*** Opening of ENTRIES SHOWN ***

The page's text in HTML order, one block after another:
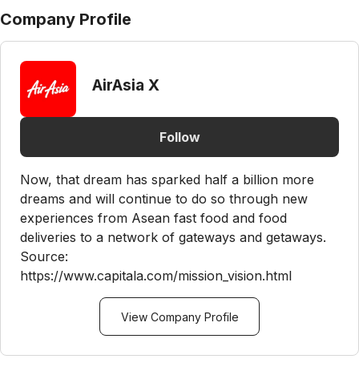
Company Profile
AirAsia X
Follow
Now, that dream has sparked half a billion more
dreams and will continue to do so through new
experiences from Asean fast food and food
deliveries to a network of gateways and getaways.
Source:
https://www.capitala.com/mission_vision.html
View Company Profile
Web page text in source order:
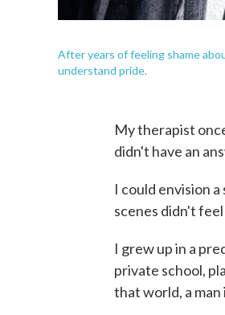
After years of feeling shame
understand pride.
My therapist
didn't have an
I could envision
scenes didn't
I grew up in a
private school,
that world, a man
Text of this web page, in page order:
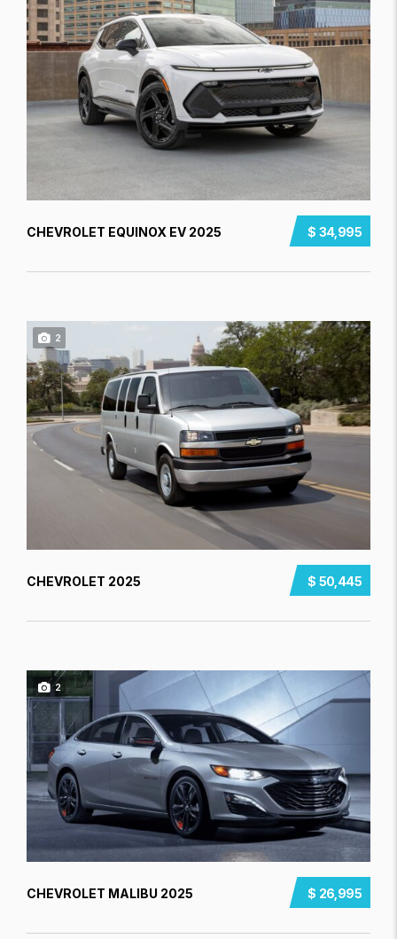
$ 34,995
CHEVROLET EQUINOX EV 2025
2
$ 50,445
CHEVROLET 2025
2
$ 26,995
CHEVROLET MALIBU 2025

*** Close of ENTRIES SHOWN ***

TASK DETAILS:
Return an exact copy of the data above, apart from any pictures.

RESPONSE:
The page's text in HTML order, one block after another:
Company Profile
AirAsia X
Follow
Now, that dream has sparked half a billion more
dreams and will continue to do so through new
experiences from Asean fast food and food
deliveries to a network of gateways and getaways.
Source:
https://www.capitala.com/mission_vision.html
View Company Profile
Web page text in source order:
After years of feeling shame
understand pride.
My therapist
didn't have an
I could envision
scenes didn't
I grew up in a
private school,
that world, a man
Text of this web page, in page order:
$ 34,995
CHEVROLET EQUINOX EV 2025
2
$ 50,445
CHEVROLET 2025
2
$ 26,995
CHEVROLET MALIBU 2025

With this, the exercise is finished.